Shortly after I began efforts to bring psychophysiological laboratory activities to my students, the Inver Hills psychology department began a serious discussion about establishing a laboratory. Our then-new dean, Anne Johnson, worked with us over the course of a few semesters to secure a permanent space on campus, and she helped us navigate the complex waters of campus cost centers toward the purchase of additional laboratory equipment and furniture. Even at a time when the national economy was suffering, the administration was supportive of the psychology lab. Now in its second semester, the lab remains very much in a nascent stage of development.

It currently consists of four laptop-based psychophysiology pods capable of electromyography, electrooculography, electrocardiography, electroencephalography, operantly conditioning virtual rats, and accessing online resources as they are identified. A fifth laptop sits ready in the psychology lab, as funding is sought to purchase additional equipment.

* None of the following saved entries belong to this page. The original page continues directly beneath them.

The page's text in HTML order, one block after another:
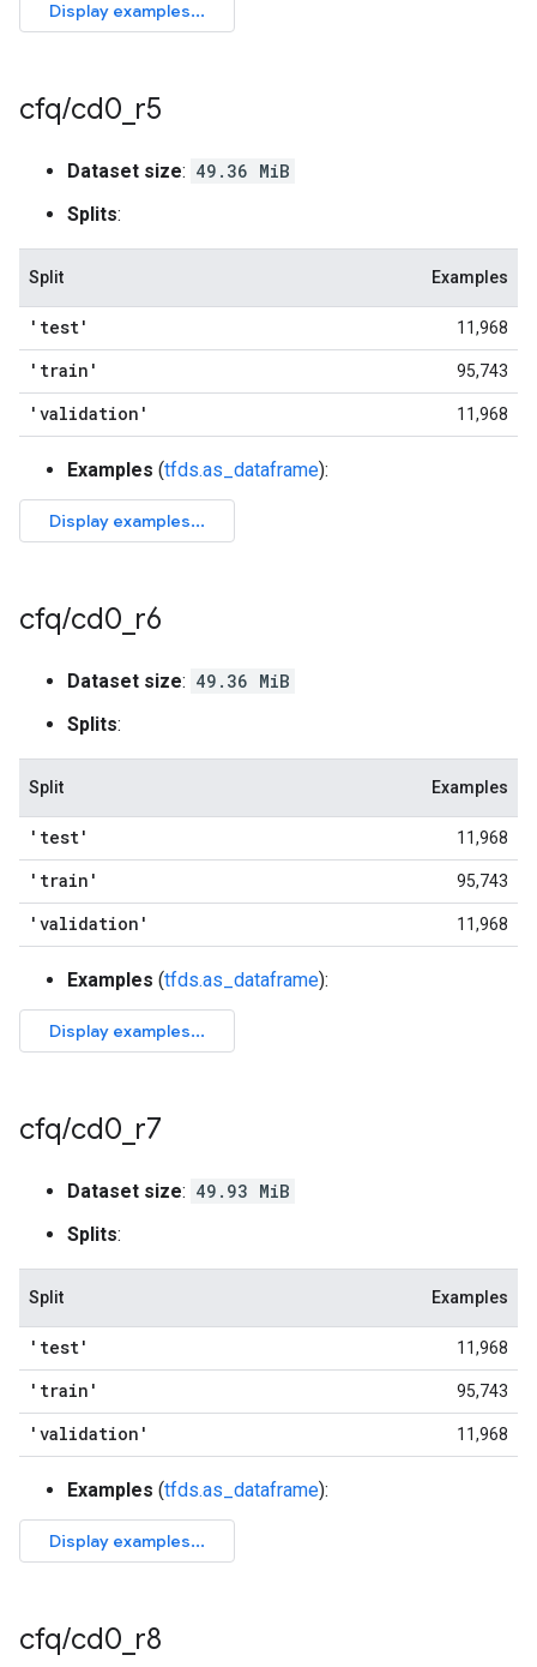
cfq/cd0 r5
Dataset size: 49.36 MiB
Splits:
Split Examples
'test' 11,968
'train' 95,743
'validation' 11,968
Examples (tfds.as_dataframe):
cfq/cd0 r6
Dataset size: 49.36 MiB
Splits:
Split Examples
'test' 11,968
'train' 95,743
'validation' 11,968
Examples (tfds.as_dataframe):
cfq/cd0 r7
Dataset size: 49.93 MiB
Splits:
Split Examples
'test' 11,968
'train' 95,743
'validation' 11,968
Examples (tfds.as_dataframe):
cfq/cd0 r8

It is a goal of the psychology department to nurture the robustness of the lab over the next three years to the point that it can function much as a departmental nexus. This will include introducing a general psychology with laboratory course to campus, adding a small laboratory library, and increasingly utilizing the lab as a departmental focal point for students. As more members of the department become familiar with the technologies in the lab, perhaps we shall see its informal and sometimes spontaneous inclusion to the broad range of psychology courses we offer at Inver Hills.

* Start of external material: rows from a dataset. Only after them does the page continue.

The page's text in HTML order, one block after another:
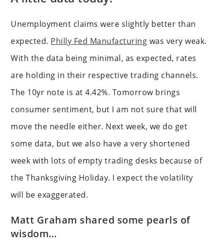
Unemployment claims were slightly better than
expected. Philly Fed Manufacturing was very weak.
With the data being minimal, as expected, rates
are holding in their respective trading channels.
The 10yr note is at 4.42%. Tomorrow brings
consumer sentiment, but I am not sure that will
move the needle either. Next week, we do get
some data, but we also have a very shortened
week with lots of empty trading desks because of
the Thanksgiving Holiday. I expect the volatility
will be exaggerated.
Matt Graham shared some pearls of
wisdom…

In retrospect, the successful founding of the Inver Hills Community College Psychology Laboratory was the result of at least three interacting elements. First, the psychology department at Inver Hills is notable for its collegiality. When a junior member of the department first suggested that we might consider moving in the direction of a laboratory, the suggestion was met with an appropriate degree of skepticism balanced by an enthusiasm for psychological science and student learning. Second, we in the psychology department share a conviction that students attending a state community college have a right to expect a level of academics no less rigorous than they would experience at any other four-year college or university, albeit one complemented by a sensitivity toward individual student needs. Finally, the administrators at Inver Hills are professionals who are regularly willing to lend an ear toward the suggestions of professors and departments. The founding of the psychology lab would quite simply have been impossible were it not for the support of Dean Johnson.

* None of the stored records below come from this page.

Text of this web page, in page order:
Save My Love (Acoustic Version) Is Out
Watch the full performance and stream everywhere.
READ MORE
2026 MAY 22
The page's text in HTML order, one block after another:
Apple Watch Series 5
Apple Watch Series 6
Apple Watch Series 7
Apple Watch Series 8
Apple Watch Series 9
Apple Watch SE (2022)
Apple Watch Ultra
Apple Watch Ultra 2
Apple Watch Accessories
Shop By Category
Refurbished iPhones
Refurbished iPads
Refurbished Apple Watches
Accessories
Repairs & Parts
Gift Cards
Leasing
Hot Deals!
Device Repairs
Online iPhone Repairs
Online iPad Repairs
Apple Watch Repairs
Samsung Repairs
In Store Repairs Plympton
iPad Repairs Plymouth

As the psychology department continues to expand the psychology lab, we are mindful that its fundamental purpose is to provide undergraduate students with laboratory-based experiences that will translate into a relevant skill set for potential psychology majors, but that it also encourages the development of improved critical thinking across a broad spectrum of students. A majority of Inver Hills students eventually transfer to four-year degree programs. The psychology department teaches approximately one-third of Inver Hills students any given semester. As the psychology lab becomes increasingly integrated in the department and on campus, an increasing number of students will be better prepared to embark on the next step of their academic journey with a keener understanding of psychological science and the application of critical thinking to the world in which they live. ♦

Comments

I am currently looking for a totally virtual psychology lab to accompany the internet version of our Research Methods and Applications course at the Community College of Allegheny County in Pittsburgh, PA. Any ideas or recommendations are welcome.

This is very interesting to me. I believe it is very beneficial. I am a very enthusiastic person and this gives me ambition to continue my academic career in psychology. As an undergraduate, I see it as a great opportunity to have hands on learning experiences given the chance to use the equipment.

I found this educative as am trying to assist in developing my department laboratory.